**About this task:**
Could you return the lines below exactly, from the first line up to and including the line that holds "msmtpq (Chris Gianniotis) [46, 83]"?
=== Provided records ===
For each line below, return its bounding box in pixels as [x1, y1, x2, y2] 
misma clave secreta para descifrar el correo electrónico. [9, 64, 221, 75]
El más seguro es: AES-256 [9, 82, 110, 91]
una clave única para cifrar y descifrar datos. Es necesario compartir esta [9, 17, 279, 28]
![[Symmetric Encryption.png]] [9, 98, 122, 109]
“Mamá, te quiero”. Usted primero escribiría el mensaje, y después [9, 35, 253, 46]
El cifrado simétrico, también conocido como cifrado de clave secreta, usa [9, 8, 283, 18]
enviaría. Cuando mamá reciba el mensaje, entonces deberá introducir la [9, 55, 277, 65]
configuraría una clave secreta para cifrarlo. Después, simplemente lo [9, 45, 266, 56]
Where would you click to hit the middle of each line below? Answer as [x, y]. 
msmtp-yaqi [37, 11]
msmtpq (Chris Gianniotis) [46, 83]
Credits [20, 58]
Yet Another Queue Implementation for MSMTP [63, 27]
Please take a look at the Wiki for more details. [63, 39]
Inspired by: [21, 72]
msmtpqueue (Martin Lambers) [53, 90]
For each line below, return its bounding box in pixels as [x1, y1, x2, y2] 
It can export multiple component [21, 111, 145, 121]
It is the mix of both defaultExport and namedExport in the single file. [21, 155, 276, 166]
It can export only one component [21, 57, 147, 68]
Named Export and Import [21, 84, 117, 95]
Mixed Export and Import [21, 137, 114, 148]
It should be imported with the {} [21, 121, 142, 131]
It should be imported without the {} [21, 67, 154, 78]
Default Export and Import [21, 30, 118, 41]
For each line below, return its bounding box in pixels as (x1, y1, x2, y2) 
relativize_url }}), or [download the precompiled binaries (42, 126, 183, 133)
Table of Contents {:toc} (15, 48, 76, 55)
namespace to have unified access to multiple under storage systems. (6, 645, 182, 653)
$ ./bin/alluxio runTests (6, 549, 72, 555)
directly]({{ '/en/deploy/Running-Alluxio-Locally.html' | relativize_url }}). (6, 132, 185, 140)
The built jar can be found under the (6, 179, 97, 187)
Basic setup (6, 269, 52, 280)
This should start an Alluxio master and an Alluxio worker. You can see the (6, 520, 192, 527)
===
**Completed exercise:**
For each line below, return its bounding box in pixels as [x1, y1, x2, y2] 
misma clave secreta para descifrar el correo electrónico. [9, 64, 221, 75]
El más seguro es: AES-256 [9, 82, 110, 91]
una clave única para cifrar y descifrar datos. Es necesario compartir esta [9, 17, 279, 28]
![[Symmetric Encryption.png]] [9, 98, 122, 109]
“Mamá, te quiero”. Usted primero escribiría el mensaje, y después [9, 35, 253, 46]
El cifrado simétrico, también conocido como cifrado de clave secreta, usa [9, 8, 283, 18]
enviaría. Cuando mamá reciba el mensaje, entonces deberá introducir la [9, 55, 277, 65]
configuraría una clave secreta para cifrarlo. Después, simplemente lo [9, 45, 266, 56]
Where would you click to hit the middle of each line below? Answer as [x, y]. 
msmtp-yaqi [37, 11]
msmtpq (Chris Gianniotis) [46, 83]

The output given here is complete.